Quality Assurance Specialist

Salary Range: 90000 to 125000 (Currency: USD) (Pay period: per-year-salary)

Responsibilities

• Act as BPO for the Batch Disposition process at Abzena San Diego. This includes ownership of the overall Disposition process, support on the creation of Disposition Packets, and the ability to work cross functionally with other departments to obtain the required key deliverables.
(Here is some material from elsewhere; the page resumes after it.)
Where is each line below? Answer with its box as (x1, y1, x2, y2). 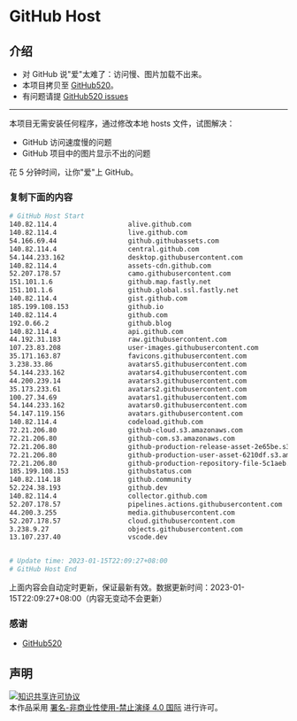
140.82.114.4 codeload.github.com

This individual will need to work with the Project Management Organization (PMO) and partner with clients to ensure all requirements are met and information is cascaded accordingly.
• Support the Quality Control (QC) Organization in laboratory data, protocol and report review, provide and support implementation of QC CAPAs, and support QC on Out of Specification (OOS) and Over Action Limit (OAL) quality events.
• Support the disposition of Bulk Drug Substance, Bulk Intermediate, Research Cell Banks (RCB) and Master Cell Banks (MCB) and Working Cell Banks (WCB) to enable forward processing in manufacturing. 
• Be the primary point of contact for engineering and facilities for quality related actions.
• Be an SME of batch record review and disposition of buffers / media manufactured by Abzena.
• Support client batch record review processes and aid in the responses to client findings.
• Support Operations groups in initiation, investigation and approval of Deviations, Change Controls, CAPAs, ILIs and OOSs as applicable.
• Support Operations groups in the review and approval of Standard Operating Procedures (SOPs), Master Batch Records (MBRs), Quality Control Protocols and Reports, etc.
• Support regulatory and client inspections and provide guidance on responses, including root cause and CAPA plans as applicable.
• Author Major deviations, Change Controls and CAPAs as required on behalf of Quality Assurance.
• Attend daily meetings such as Manager Work Center Team (WCT), Deviation triage, etc. on behalf of Quality Assurance.
• Work cross-functionally with other departments for metrics reviews, operational support and quality system management.
• Identify and drive continuous improvement opportunities throughout the organization utilizing LEAN ideologies.
• Partner with stakeholders throughout the organization to drive quality mindset and culture.
• Performs other related QA duties as assigned including but not limited to supporting QA on the floor.

Qualifications

Minimum of B.S. degree in Life Sciences or Engineering with 4+ years of experience in a GMP regulated Biopharmaceutical facility or equivalent.
Demonstrated proficiency of technical operations in the manufacturing / engineering space and ability to drive quality improvements within the organization.
Experience with driving lean projects and principles within an organization to drive continuous improvements.
• Experience in batch record review, quality records and disposition activities.
• Knowledge of industry standards and regulation requirements for biologics and parenteral products in clinical development and commercial.
• Knowledge of GMP regulations, good documentation practices, cGMP, 21CFR, USP and other applicable regulations, standards, and guidance.
• Ability to work in a cross-functional environment and resilience to a fast-paced environment.
• Ability to manage a team and ensure development of respective associates.